I "dated" only a couple of times and found it pointless (e.g. just dinner and movie, and we didn't bother to hold hands or anything like that).  

I literally never kissed anybody on the lips ever since I pushed my parents away when I was about 3 years old.

I love hugging, but can cuddle only so long before I wanted to get up and do things!

I love snuggling in bed with friends I like...but only if they agreed to it, which is rare because most people find bed-sharing to be too close for their own comfort.  

I have plenty of squishes.

I have fallen in platonic love several times (and survived the heartbreaks due to distance).

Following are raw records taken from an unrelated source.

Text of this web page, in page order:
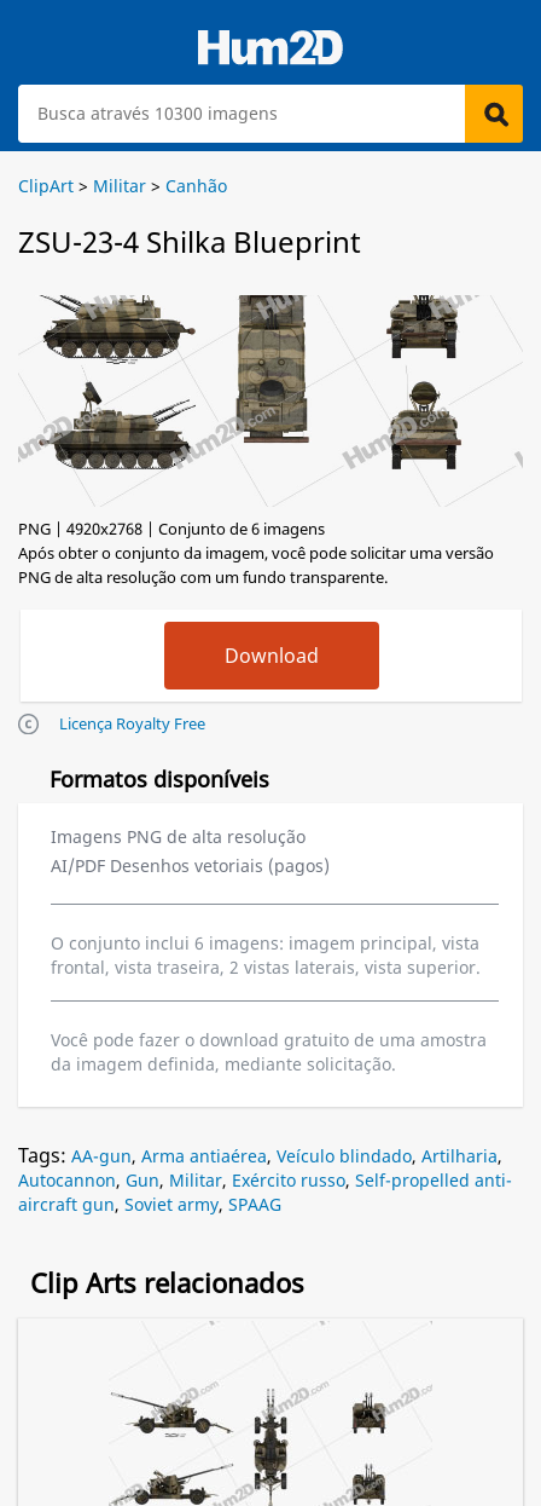
ClipArt > Militar > Canhão
ZSU-23-4 Shilka Blueprint
PNG | 4920x2768 | Conjunto de 6 imagens
Após obter o conjunto da imagem, você pode solicitar uma versão
PNG de alta resolução com um fundo transparente.
Licença Royalty Free
Formatos disponíveis
Imagens PNG de alta resolução
AI/PDF Desenhos vetoriais (pagos)
O conjunto inclui 6 imagens: imagem principal, vista
frontal, vista traseira, 2 vistas laterais, vista superior.
Você pode fazer o download gratuito de uma amostra
da imagem definida, mediante solicitação.
Tags: AA-gun, Arma antiaérea, Veículo blindado, Artilharia,
Autocannon, Gun, Militar, Exército russo, Self-propelled anti-
aircraft gun, Soviet army, SPAAG
Clip Arts relacionados
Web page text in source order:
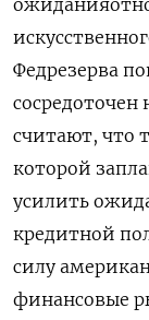
Федрезерва
считают, что
которой
усилить
кредитной
силу
финансовые
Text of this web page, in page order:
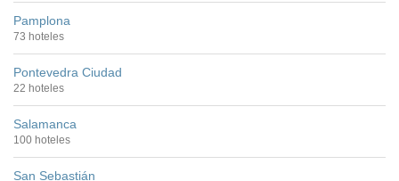
Pamplona
73 hoteles
Pontevedra Ciudad
22 hoteles
Salamanca
100 hoteles
San Sebastián
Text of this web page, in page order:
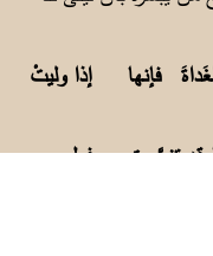
فإنها إذا وليتْ
أنْ قد تزوَّجت فهل
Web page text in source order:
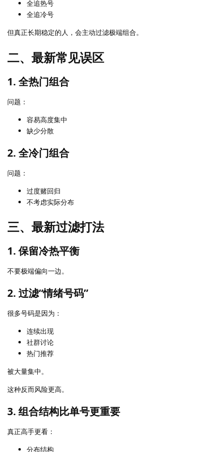
全追热号
全追冷号
但真正长期稳定的人，会主动过滤极端组合。
二、最新常见误区
1. 全热门组合
问题：
容易高度集中
缺少分散
2. 全冷门组合
问题：
过度赌回归
不考虑实际分布
三、最新过滤打法
1. 保留冷热平衡
不要极端偏向一边。
2. 过滤“情绪号码”
很多号码是因为：
连续出现
社群讨论
热门推荐
被大量集中。
这种反而风险更高。
3. 组合结构比单号更重要
真正高手更看：
分布结构
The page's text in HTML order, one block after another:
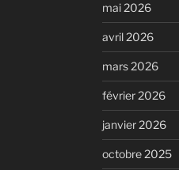
mai 2026
avril 2026
mars 2026
février 2026
janvier 2026
octobre 2025
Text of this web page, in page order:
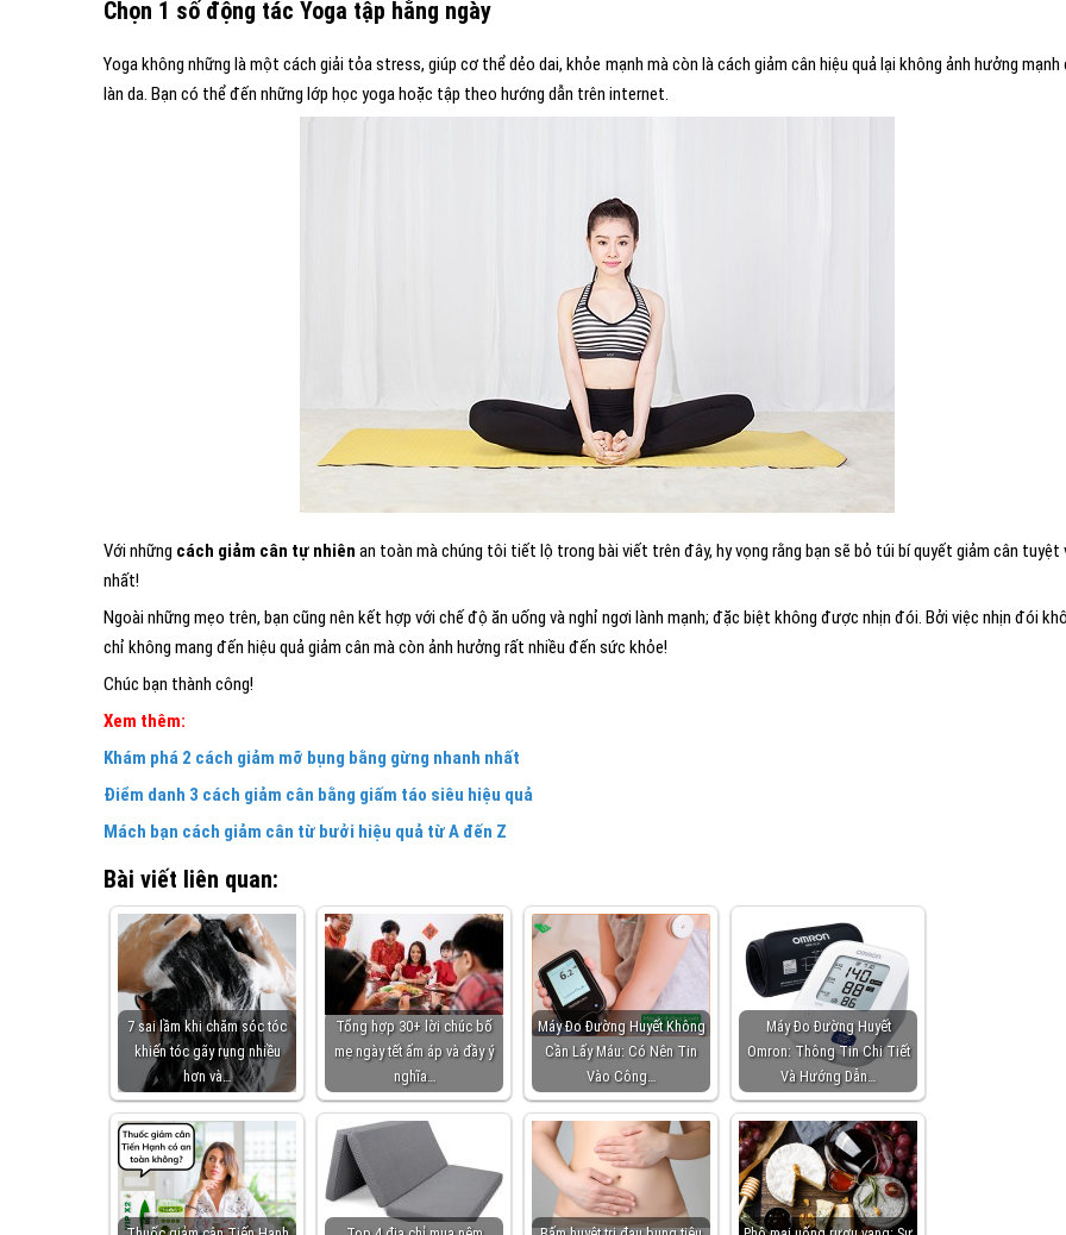
Chọn 1 số động tác Yoga tập hằng ngày
Yoga không những là một cách giải tỏa stress, giúp cơ thể dẻo dai, khỏe mạnh mà còn là cách giảm cân hiệu quả lại không ảnh hưởng mạnh
làn da. Bạn có thể đến những lớp học yoga hoặc tập theo hướng dẫn trên internet.
Với những cách giảm cân tự nhiên an toàn mà chúng tôi tiết lộ trong bài viết trên đây, hy vọng rằng bạn sẽ bỏ túi bí quyết giảm cân tuyệt
nhất!
Ngoài những mẹo trên, bạn cũng nên kết hợp với chế độ ăn uống và nghỉ ngơi lành mạnh; đặc biệt không được nhịn đói. Bởi việc nhịn đói
chỉ không mang đến hiệu quả giảm cân mà còn ảnh hưởng rất nhiều đến sức khỏe!
Chúc bạn thành công!
Xem thêm:
Khám phá 2 cách giảm mỡ bụng bằng gừng nhanh nhất
Điểm danh 3 cách giảm cân bằng giấm táo siêu hiệu quả
Mách bạn cách giảm cân từ bưởi hiệu quả từ A đến Z
Bài viết liên quan:
7 sai lầm khi chăm sóc tóc
khiến tóc gãy rụng nhiều
hơn và…
Tổng hợp 30+ lời chúc bố
mẹ ngày tết ấm áp và đầy ý
nghĩa…
Máy Đo Đường Huyết Không
Cần Lấy Máu: Có Nên Tin
Vào Công…
Máy Đo Đường Huyết
Omron: Thông Tin Chi Tiết
Và Hướng Dẫn…
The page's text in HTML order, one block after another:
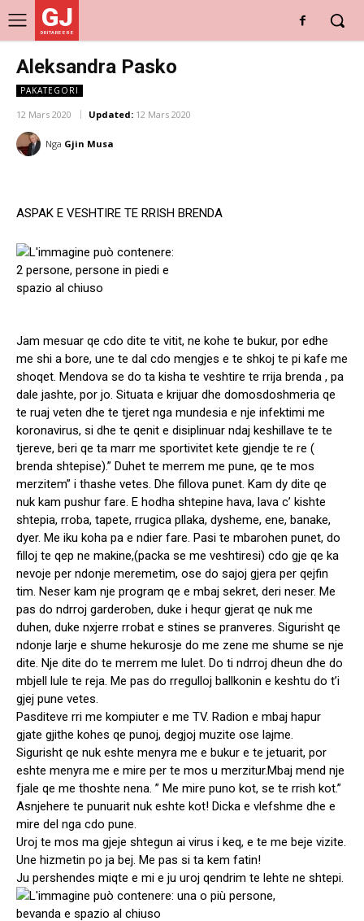
GJ
DRITARE E RE
Aleksandra Pasko
PAKATEGORI
12 Mars 2020 Updated: 12 Mars 2020
Nga Gjin Musa
ASPAK E VESHTIRE TE RRISH BRENDA
Jam mesuar qe cdo dite te vitit, ne kohe te bukur, por edhe
me shi a bore, une te dal cdo mengjes e te shkoj te pi kafe me
shoqet. Mendova se do ta kisha te veshtire te rrija brenda , pa
dale jashte, por jo. Situata e krijuar dhe domosdoshmeria qe
te ruaj veten dhe te tjeret nga mundesia e nje infektimi me
koronavirus, si dhe te qenit e disiplinuar ndaj keshillave te te
tjereve, beri qe ta marr me sportivitet kete gjendje te re (
brenda shtepise).” Duhet te merrem me pune, qe te mos
merzitem” i thashe vetes. Dhe fillova punet. Kam dy dite qe
nuk kam pushur fare. E hodha shtepine hava, lava c’ kishte
shtepia, rroba, tapete, rrugica pllaka, dysheme, ene, banake,
dyer. Me iku koha pa e ndier fare. Pasi te mbarohen punet, do
filloj te qep ne makine,(packa se me veshtiresi) cdo gje qe ka
nevoje per ndonje meremetim, ose do sajoj gjera per qejfin
tim. Neser kam nje program qe e mbaj sekret, deri neser. Me
pas do ndrroj garderoben, duke i hequr gjerat qe nuk me
duhen, duke nxjerre rrobat e stines se pranveres. Sigurisht qe
ndonje larje e shume hekurosje do me zene me shume se nje
dite. Nje dite do te merrem me lulet. Do ti ndrroj dheun dhe do
mbjell lule te reja. Me pas do rregulloj ballkonin e keshtu do t’i
gjej pune vetes.
Pasditeve rri me kompiuter e me TV. Radion e mbaj hapur
gjate gjithe kohes qe punoj, degjoj muzite ose lajme.
Sigurisht qe nuk eshte menyra me e bukur e te jetuarit, por
eshte menyra me e mire per te mos u merzitur.Mbaj mend nje
fjale qe me thoshte nena. ” Me mire puno kot, se te rrish kot.”
Asnjehere te punuarit nuk eshte kot! Dicka e vlefshme dhe e
mire del nga cdo pune.
Uroj te mos ma gjeje shtegun ai virus i keq, e te me beje vizite.
Une hizmetin po ja bej. Me pas si ta kem fatin!
Ju pershendes miqte e mi e ju uroj qendrim te lehte ne shtepi.
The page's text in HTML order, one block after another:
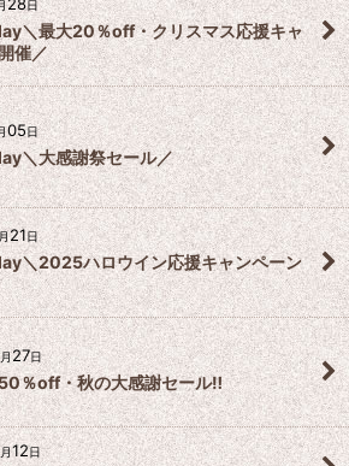
日
＼最大20％off・クリスマス応援キャ
催／
05日
＼大感謝祭セール／
21日
＼2025ハロウイン応援キャンペーン
月27日
％off・秋の大感謝セール‼️
月12日
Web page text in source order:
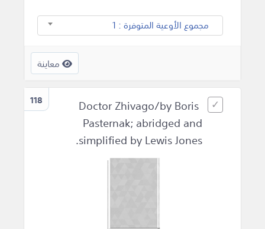
مجموع الأوعية المتوفرة : 1
معاينة
118
Doctor Zhivago/by Boris
Pasternak; abridged and
simplified by Lewis Jones.
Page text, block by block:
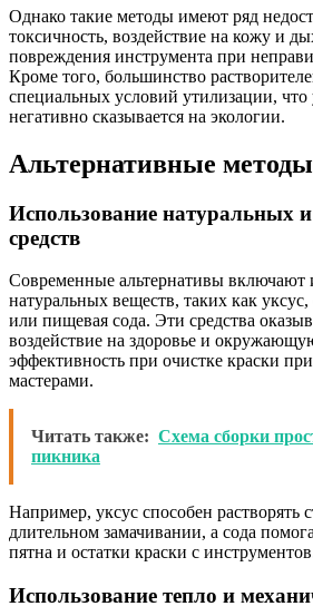
Однако такие методы имеют ряд
токсичность, воздействие на кожу и
повреждения инструмента при
Кроме того, большинство
специальных условий утилизации, что
негативно сказывается на экологии.
Альтернативные
Использование натуральных
средств
Современные альтернативы включают
натуральных веществ, таких как
или пищевая сода. Эти средства
воздействие на здоровье и
эффективность при очистке краски
мастерами.
Читать также: Схема сборки
пикника
Например, уксус способен растворять
длительном замачивании, а сода
пятна и остатки краски с
Использование тепло и
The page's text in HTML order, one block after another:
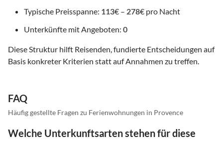
Typische Preisspanne: 113€ – 278€ pro Nacht
Unterkünfte mit Angeboten: 0
Diese Struktur hilft Reisenden, fundierte Entscheidungen auf
Basis konkreter Kriterien statt auf Annahmen zu treffen.
FAQ
Häufig gestellte Fragen zu Ferienwohnungen in Provence
Welche Unterkunftsarten stehen für diese
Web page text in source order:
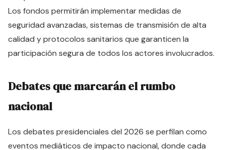
Los fondos permitirán implementar medidas de
seguridad avanzadas, sistemas de transmisión de alta
calidad y protocolos sanitarios que garanticen la
participación segura de todos los actores involucrados.
Debates que marcarán el rumbo
nacional
Los debates presidenciales del 2026 se perfilan como
eventos mediáticos de impacto nacional, donde cada
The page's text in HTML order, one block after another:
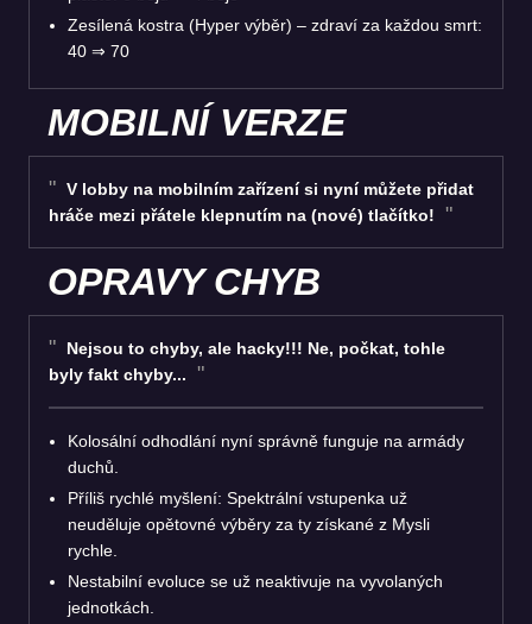
Zesílená kostra (Hyper výběr) – zdraví za každou smrt:
40 ⇒ 70
MOBILNÍ VERZE
V lobby na mobilním zařízení si nyní můžete přidat
hráče mezi přátele klepnutím na (nové) tlačítko!
OPRAVY CHYB
Nejsou to chyby, ale hacky!!! Ne, počkat, tohle
byly fakt chyby...
Kolosální odhodlání nyní správně funguje na armády
duchů.
Příliš rychlé myšlení: Spektrální vstupenka už
neuděluje opětovné výběry za ty získané z Mysli
rychle.
Nestabilní evoluce se už neaktivuje na vyvolaných
jednotkách.
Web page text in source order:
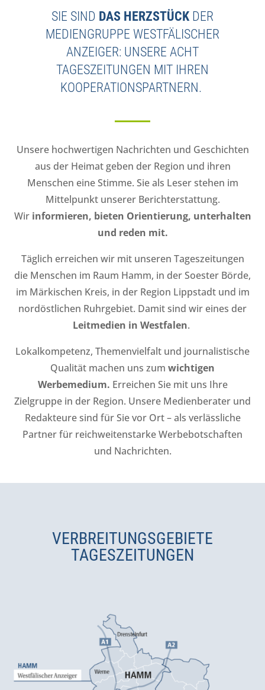
SIE SIND DAS HERZSTÜCKDER
MEDIENGRUPPE WESTFÄLISCHER
ANZEIGER: UNSERE ACHT
TAGESZEITUNGEN MIT IHREN
KOOPERATIONSPARTNERN.
Unsere hochwertigen Nachrichten und Geschichten
aus der Heimat geben der Region und ihren
Menschen eine Stimme. Sie als Leser stehen im
Mittelpunkt unserer Berichterstattung.
Wir informieren, bieten Orientierung, unterhalten
und reden mit.
Täglich erreichen wir mit unseren Tageszeitungen
die Menschen im Raum Hamm, in der Soester Börde,
im Märkischen Kreis, in der Region Lippstadt und im
nordöstlichen Ruhrgebiet. Damit sind wir eines der
Leitmedien in Westfalen.
Lokalkompetenz, Themenvielfalt und journalistische
Qualität machen uns zum wichtigen
Werbemedium. Erreichen Sie mit uns Ihre
Zielgruppe in der Region. Unsere Medienberater und
Redakteure sind für Sie vor Ort – als verlässliche
Partner für reichweitenstarke Werbebotschaften
und Nachrichten.
VERBREITUNGSGEBIETE
TAGESZEITUNGEN
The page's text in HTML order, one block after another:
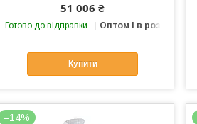
51 006 ₴
Готово до відправки Оптом і в роздріб
Купити
–14%
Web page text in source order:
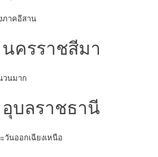
ภาคอีสาน
นครราชสีมา
วนมาก
อุบลราชธานี
นออกเฉียงเหนือ
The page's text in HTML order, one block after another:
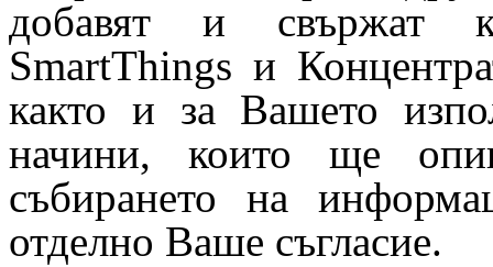
добавят и свържат
SmartThings и
както и за Вашето
начини, които ще
събирането на
отделно Ваше съгласие.
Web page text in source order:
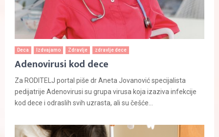
Deca Izdvajamo Zdravlje zdravlje dece
Adenovirusi kod dece
Za RODITELJ portal piše dr Aneta Jovanović specijalista
pedijatrije Adenovirusi su grupa virusa koja izaziva infekcije
kod dece i odraslih svih uzrasta, ali su češće...
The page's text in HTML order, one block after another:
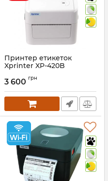
Принтер етикеток
Xprinter XP-420B
Артикул: 721
3 600 грн

I expressed my love by fixing, making, or/and building things my friends wanted.

 

Then this is where the gray vs. just aromantic is blurry:

When I am not seeing the friend I was growing to love, I have some love-making fantasies, which I would call sexual foreplaying (I draw the line at heavy kissing and actual sex). But those fantasies went completely out the window when I physically see the person.  All I ever wanted to do when with them was enjoy their company and do useful things with them.  We get to hug a few times and that was plenty for me.  Thus, I am wondering whether my fantasies would actually happen when I meet the one who is committed to being my life partner.  Or would my sexual foreplaying fantasies only torture me in private because I don't have the drive to act on them?  ;)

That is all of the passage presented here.